- **TO DO**
The copy should hold exactly the lines below from the one that contains "to be imprecise. (5, 48, 63, 61)" through the one that contains "call the single-threaded" and nothing else, so no pictures.
○ ○ ○
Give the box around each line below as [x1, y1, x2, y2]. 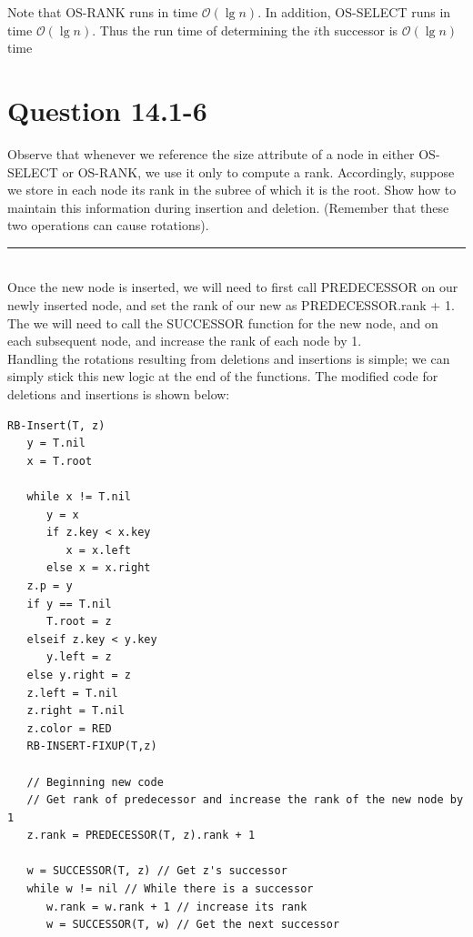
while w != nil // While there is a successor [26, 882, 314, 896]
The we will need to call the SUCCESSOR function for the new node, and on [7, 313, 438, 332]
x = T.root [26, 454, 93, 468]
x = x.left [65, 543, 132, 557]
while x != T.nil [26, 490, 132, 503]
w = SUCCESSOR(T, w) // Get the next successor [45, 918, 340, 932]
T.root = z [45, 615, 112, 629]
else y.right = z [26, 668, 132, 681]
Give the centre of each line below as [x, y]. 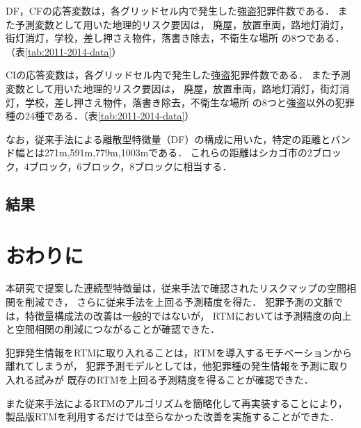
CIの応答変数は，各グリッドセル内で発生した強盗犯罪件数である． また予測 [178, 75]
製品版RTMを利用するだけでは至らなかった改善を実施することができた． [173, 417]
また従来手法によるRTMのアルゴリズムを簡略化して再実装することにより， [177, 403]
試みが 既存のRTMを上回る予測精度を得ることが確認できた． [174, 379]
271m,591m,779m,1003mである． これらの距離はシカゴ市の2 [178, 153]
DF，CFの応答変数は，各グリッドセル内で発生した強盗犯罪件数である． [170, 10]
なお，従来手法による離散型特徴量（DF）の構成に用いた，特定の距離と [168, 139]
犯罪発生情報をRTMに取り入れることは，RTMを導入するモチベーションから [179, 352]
○ ○ ○
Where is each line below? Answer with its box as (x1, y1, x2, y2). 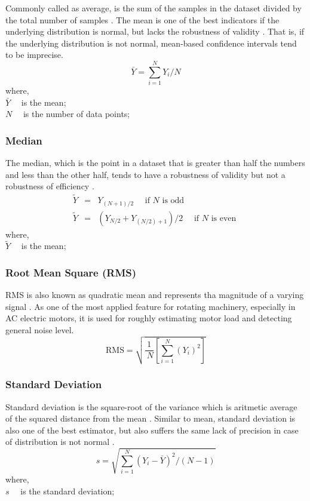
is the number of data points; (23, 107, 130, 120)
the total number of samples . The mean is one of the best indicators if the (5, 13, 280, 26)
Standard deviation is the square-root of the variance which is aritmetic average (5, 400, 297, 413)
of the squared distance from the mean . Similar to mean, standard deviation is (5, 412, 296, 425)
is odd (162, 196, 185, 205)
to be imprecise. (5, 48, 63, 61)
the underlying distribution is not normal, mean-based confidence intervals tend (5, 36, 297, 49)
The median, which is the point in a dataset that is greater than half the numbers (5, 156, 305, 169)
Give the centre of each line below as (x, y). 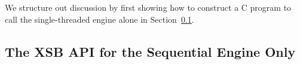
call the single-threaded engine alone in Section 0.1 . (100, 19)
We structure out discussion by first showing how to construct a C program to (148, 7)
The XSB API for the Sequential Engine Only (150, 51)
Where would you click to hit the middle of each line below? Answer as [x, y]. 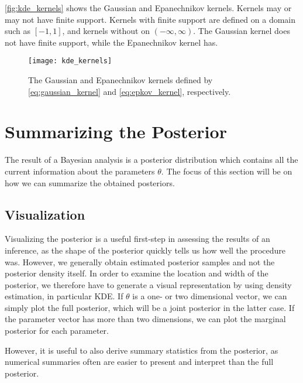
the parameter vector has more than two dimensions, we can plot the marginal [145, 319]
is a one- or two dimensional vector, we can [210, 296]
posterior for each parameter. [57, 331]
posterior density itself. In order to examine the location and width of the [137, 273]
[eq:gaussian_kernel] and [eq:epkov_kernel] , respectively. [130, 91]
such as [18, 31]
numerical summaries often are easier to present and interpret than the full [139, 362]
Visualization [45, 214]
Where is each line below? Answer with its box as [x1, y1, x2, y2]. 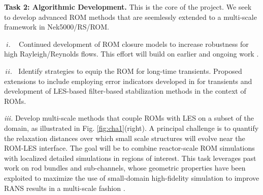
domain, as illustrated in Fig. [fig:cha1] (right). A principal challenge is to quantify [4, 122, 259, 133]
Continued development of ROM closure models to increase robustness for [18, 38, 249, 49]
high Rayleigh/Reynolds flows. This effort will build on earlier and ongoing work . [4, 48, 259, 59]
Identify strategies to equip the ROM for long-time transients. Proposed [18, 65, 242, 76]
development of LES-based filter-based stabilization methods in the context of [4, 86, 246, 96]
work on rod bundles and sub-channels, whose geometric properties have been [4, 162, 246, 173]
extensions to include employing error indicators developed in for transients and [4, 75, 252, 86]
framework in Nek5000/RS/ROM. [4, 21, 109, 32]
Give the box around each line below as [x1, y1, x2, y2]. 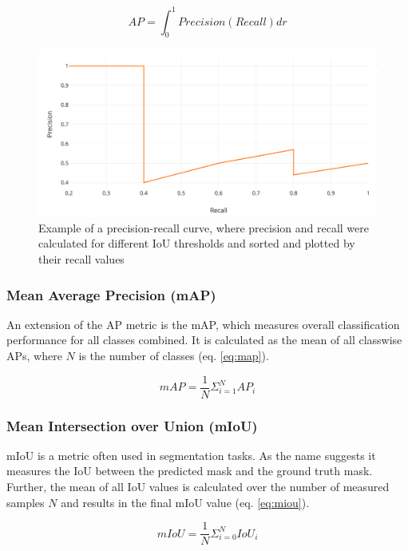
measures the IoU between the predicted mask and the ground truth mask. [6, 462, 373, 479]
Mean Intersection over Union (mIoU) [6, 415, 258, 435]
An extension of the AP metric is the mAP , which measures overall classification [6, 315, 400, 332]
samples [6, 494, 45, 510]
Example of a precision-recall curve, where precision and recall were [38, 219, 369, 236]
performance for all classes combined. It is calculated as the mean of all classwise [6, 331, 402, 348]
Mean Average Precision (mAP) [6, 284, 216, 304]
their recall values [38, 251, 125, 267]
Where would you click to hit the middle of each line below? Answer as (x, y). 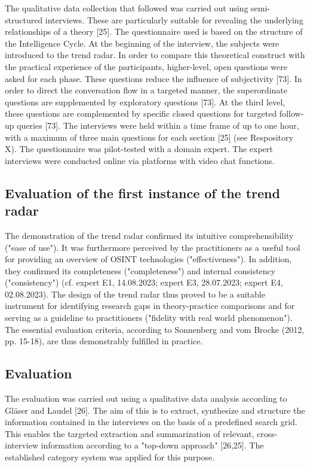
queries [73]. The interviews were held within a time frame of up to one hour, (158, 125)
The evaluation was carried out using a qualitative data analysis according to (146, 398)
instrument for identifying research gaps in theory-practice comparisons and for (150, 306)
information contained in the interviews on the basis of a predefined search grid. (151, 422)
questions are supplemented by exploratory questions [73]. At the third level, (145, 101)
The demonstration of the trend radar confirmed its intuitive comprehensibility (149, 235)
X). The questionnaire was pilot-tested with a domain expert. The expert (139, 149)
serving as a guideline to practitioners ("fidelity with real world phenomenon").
○ ○ ○
- **RESPONSE**
to be imprecise. (5, 48, 63, 61)
the underlying distribution is not normal, mean-based confidence intervals tend (5, 36, 297, 49)
The median, which is the point in a dataset that is greater than half the numbers (5, 156, 305, 169)
Give the centre of each line below as (x, y). 
call the single-threaded engine alone in Section 0.1 . (100, 19)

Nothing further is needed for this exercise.